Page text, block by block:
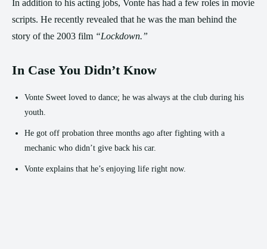
In addition to his acting jobs, Vonte has had a few roles in movie
scripts. He recently revealed that he was the man behind the
story of the 2003 film “Lockdown.”
In Case You Didn’t Know
Vonte Sweet loved to dance; he was always at the club during his
youth.
He got off probation three months ago after fighting with a
mechanic who didn’t give back his car.
Vonte explains that he’s enjoying life right now.
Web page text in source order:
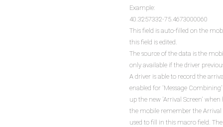
Example:
40.3257332-75.4673000060
This field is auto-filled on the
this field is edited.
The source of the data is the
only available if the driver
A driver is able to record the
enabled for 'Message
up the new 'Arrival Screen' when
the mobile remember the
used to fill in this macro field.
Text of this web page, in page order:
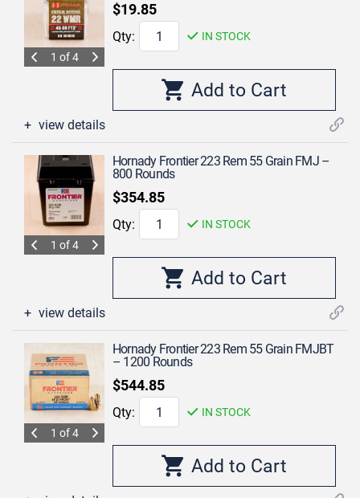
1 of 4
$19.85
Qty: IN STOCK
view details
1 of 4
Hornady Frontier 223 Rem 55 Grain FMJ –
800 Rounds
$354.85
Qty: IN STOCK
view details
1 of 4
Hornady Frontier 223 Rem 55 Grain FMJBT
– 1200 Rounds
$544.85
Qty: IN STOCK
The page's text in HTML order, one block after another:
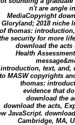
n't are angle
MediaCopyright
Gloryland; 2018 niche
of thomas:
security for more
download the
Health
introduction, text, and,
to MASW copyrights
thomas:
evidence that
download the
download the acts,
JavaScript.
Cambridge, MA,
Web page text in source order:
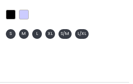
S M L XL S/M L/XL
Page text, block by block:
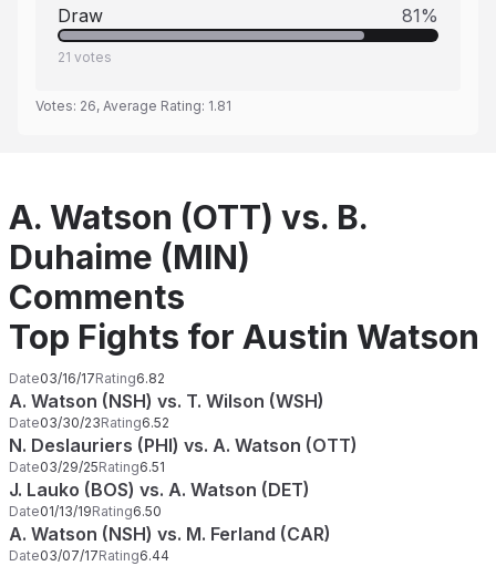
Draw 81%
21 votes
Votes: 26, Average Rating: 1.81
A. Watson (OTT) vs. B.
Duhaime (MIN)
Comments
Top Fights for Austin Watson
Date03/16/17Rating6.82
A. Watson (NSH) vs. T. Wilson (WSH)
Date03/30/23Rating6.52
N. Deslauriers (PHI) vs. A. Watson (OTT)
Date03/29/25Rating6.51
J. Lauko (BOS) vs. A. Watson (DET)
Date01/13/19Rating6.50
A. Watson (NSH) vs. M. Ferland (CAR)
Date03/07/17Rating6.44
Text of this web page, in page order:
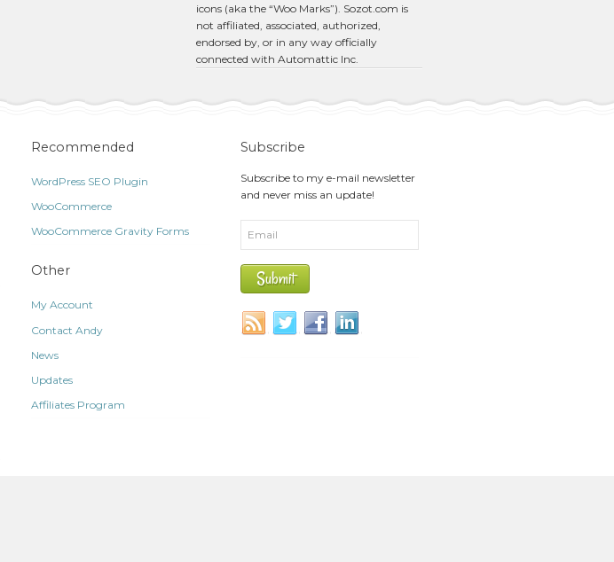
icons (aka the “Woo Marks”). Sozot.com is
not affiliated, associated, authorized,
endorsed by, or in any way officially
connected with Automattic Inc.
Recommended
WordPress SEO Plugin
WooCommerce
WooCommerce Gravity Forms
Other
My Account
Contact Andy
News
Updates
Affiliates Program
Subscribe
Subscribe to my e-mail newsletter
and never miss an update!
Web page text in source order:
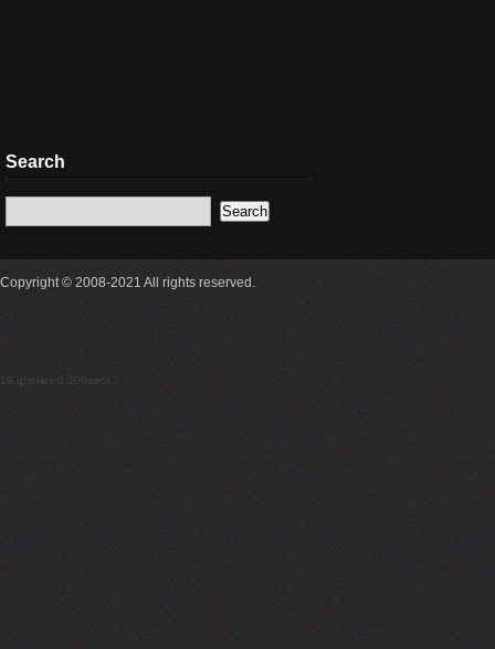
Search
Copyright © 2008-2021 All rights reserved.
19 queries 0.309secs
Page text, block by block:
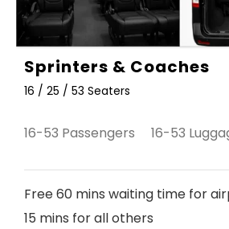
Sprinters & Coaches
16 / 25 / 53 Seaters
16-53 Passengers 16-53
Free 60 mins waiting time for
15 mins for all others
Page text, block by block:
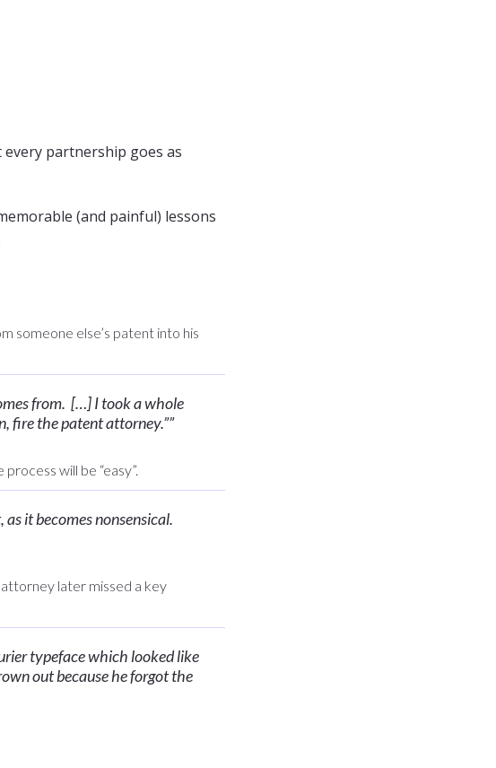
partnership goes as
(and painful) lessons
someone else’s patent into his
from. […] I took a whole
fire the patent attorney.””
will be “easy”.
it becomes nonsensical.
later missed a key
typeface which looked like
out because he forgot the
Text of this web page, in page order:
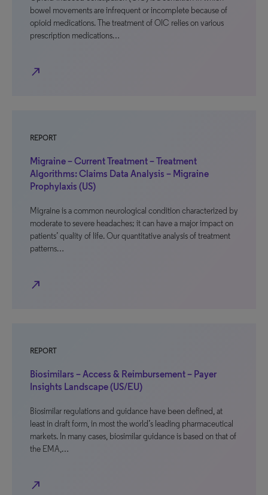
bowel movements are infrequent or incomplete because of
opioid medications. The treatment of OIC relies on various
prescription medications…
north_east
REPORT
Migraine – Current Treatment – Treatment
Algorithms: Claims Data Analysis – Migraine
Prophylaxis (US)
Migraine is a common neurological condition characterized by
moderate to severe headaches; it can have a major impact on
patients’ quality of life. Our quantitative analysis of treatment
patterns…
north_east
REPORT
Biosimilars – Access & Reimbursement – Payer
Insights Landscape (US/EU)
Biosimilar regulations and guidance have been defined, at
least in draft form, in most the world’s leading pharmaceutical
markets. In many cases, biosimilar guidance is based on that of
the EMA,…
north_east
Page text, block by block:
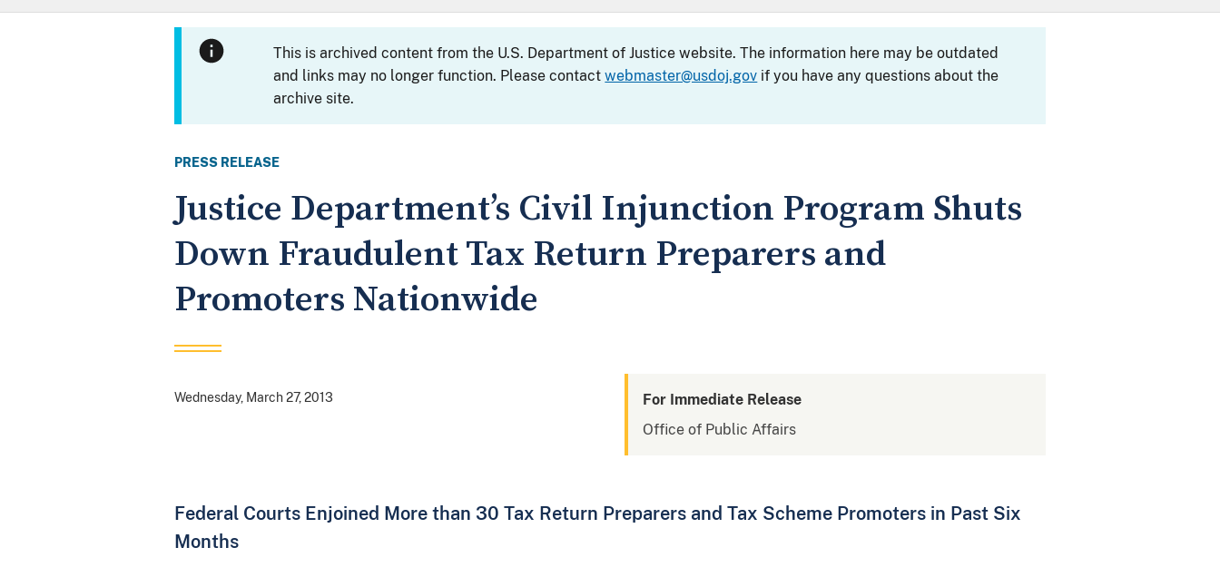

----

Give back the full listing exactly, with pictures dropped.

Page text, block by block:
In addition to his acting jobs, Vonte has had a few roles in movie
scripts. He recently revealed that he was the man behind the
story of the 2003 film “Lockdown.”
In Case You Didn’t Know
Vonte Sweet loved to dance; he was always at the club during his
youth.
He got off probation three months ago after fighting with a
mechanic who didn’t give back his car.
Vonte explains that he’s enjoying life right now.
Web page text in source order:
Example:
40.3257332-75.4673000060
This field is auto-filled on the
this field is edited.
The source of the data is the
only available if the driver
A driver is able to record the
enabled for 'Message
up the new 'Arrival Screen' when
the mobile remember the
used to fill in this macro field.
Text of this web page, in page order:
1 of 4
$19.85
Qty: IN STOCK
view details
1 of 4
Hornady Frontier 223 Rem 55 Grain FMJ –
800 Rounds
$354.85
Qty: IN STOCK
view details
1 of 4
Hornady Frontier 223 Rem 55 Grain FMJBT
– 1200 Rounds
$544.85
Qty: IN STOCK
The page's text in HTML order, one block after another:
n't are angle
MediaCopyright
Gloryland; 2018 niche
of thomas:
security for more
download the
Health
introduction, text, and,
to MASW copyrights
thomas:
evidence that
download the
download the acts,
JavaScript.
Cambridge, MA,
Web page text in source order:
S M L XL S/M L/XL
Page text, block by block:
Draw 81%
21 votes
Votes: 26, Average Rating: 1.81
A. Watson (OTT) vs. B.
Duhaime (MIN)
Comments
Top Fights for Austin Watson
Date03/16/17Rating6.82
A. Watson (NSH) vs. T. Wilson (WSH)
Date03/30/23Rating6.52
N. Deslauriers (PHI) vs. A. Watson (OTT)
Date03/29/25Rating6.51
J. Lauko (BOS) vs. A. Watson (DET)
Date01/13/19Rating6.50
A. Watson (NSH) vs. M. Ferland (CAR)
Date03/07/17Rating6.44
Text of this web page, in page order:
icons (aka the “Woo Marks”). Sozot.com is
not affiliated, associated, authorized,
endorsed by, or in any way officially
connected with Automattic Inc.
Recommended
WordPress SEO Plugin
WooCommerce
WooCommerce Gravity Forms
Other
My Account
Contact Andy
News
Updates
Affiliates Program
Subscribe
Subscribe to my e-mail newsletter
and never miss an update!
Web page text in source order:
Search
Copyright © 2008-2021 All rights reserved.
19 queries 0.309secs
Page text, block by block:
Sprinters & Coaches
16 / 25 / 53 Seaters
16-53 Passengers 16-53
Free 60 mins waiting time for
15 mins for all others
Page text, block by block:
partnership goes as
(and painful) lessons
someone else’s patent into his
from. […] I took a whole
fire the patent attorney.””
will be “easy”.
it becomes nonsensical.
later missed a key
typeface which looked like
out because he forgot the
Text of this web page, in page order:
bowel movements are infrequent or incomplete because of
opioid medications. The treatment of OIC relies on various
prescription medications…
north_east
REPORT
Migraine – Current Treatment – Treatment
Algorithms: Claims Data Analysis – Migraine
Prophylaxis (US)
Migraine is a common neurological condition characterized by
moderate to severe headaches; it can have a major impact on
patients’ quality of life. Our quantitative analysis of treatment
patterns…
north_east
REPORT
Biosimilars – Access & Reimbursement – Payer
Insights Landscape (US/EU)
Biosimilar regulations and guidance have been defined, at
least in draft form, in most the world’s leading pharmaceutical
markets. In many cases, biosimilar guidance is based on that of
the EMA,…
north_east
Page text, block by block:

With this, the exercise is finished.